Other Bitcoin ETF Spot Rejections
The crux of the SEC’s objections relates to the perception that cryptocurrency prices are rigged.
The second iteration of the Ark/21Shares Bitcoin ETF app was rejected this January, though it is still trying. Ark’s latest app looked at why Bitcoin prices are becoming more reliable.
The Ark ETF used the S&P Bitcoin Index for pricing, which sounds pretty believable. In turn, the S&P index is based on data from the startup Lukka. It uses prices from a dozen exchanges, including Binance and Bitfinex. Another rejected ETF, the VanEck spot Bitcoin ETF used the MVIS CryptoCompare Bitcoin benchmark rate. Both were trying to list on the Cboe BZX Exchange.
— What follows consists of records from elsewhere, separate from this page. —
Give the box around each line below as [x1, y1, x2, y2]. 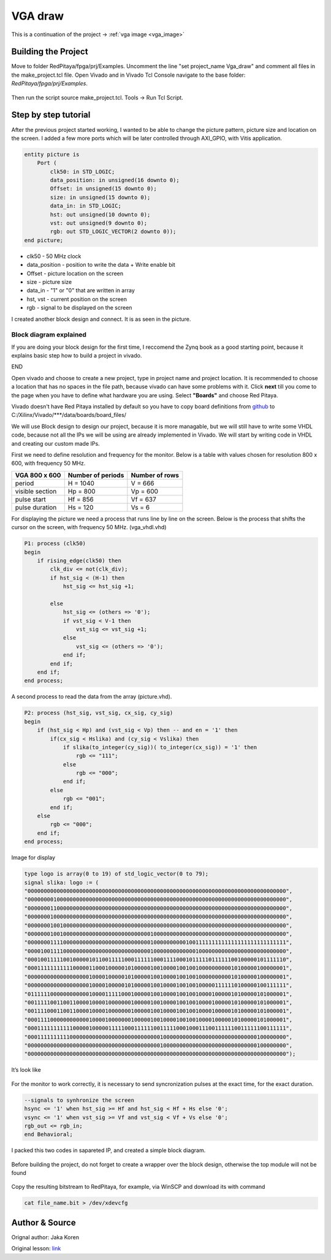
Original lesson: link [11, 1245, 61, 1252]
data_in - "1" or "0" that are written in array [26, 287, 135, 294]
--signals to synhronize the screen [24, 1096, 135, 1104]
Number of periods [67, 471, 124, 479]
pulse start [15, 495, 46, 503]
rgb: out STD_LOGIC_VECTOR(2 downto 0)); [50, 228, 177, 235]
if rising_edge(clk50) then [37, 557, 122, 564]
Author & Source [11, 1217, 76, 1228]

In the case of Grayscale’s failed attempt to convert its Bitcoin Trust into an ETF, TradeBlock provides the price index. Both Grayscale and TradeBlock are part of the Digital Currency Group.
By contrast, the CF Benchmarks Index in BlackRock’s app uses half the number of trades compared to the S&P Index. Those exchanges are Bitstamp, Coinbase, Gemini, ItBit (Paxos), Kraken, and LMAX.
Meanwhile, the BlackRock ETF will use Coinbase Custody as custodian and Coinbase as lead broker, expanding on its existing relationship with the crypto exchange. The question is whether Coinbase’s role could delay the ETF given that the SEC is suing the exchange.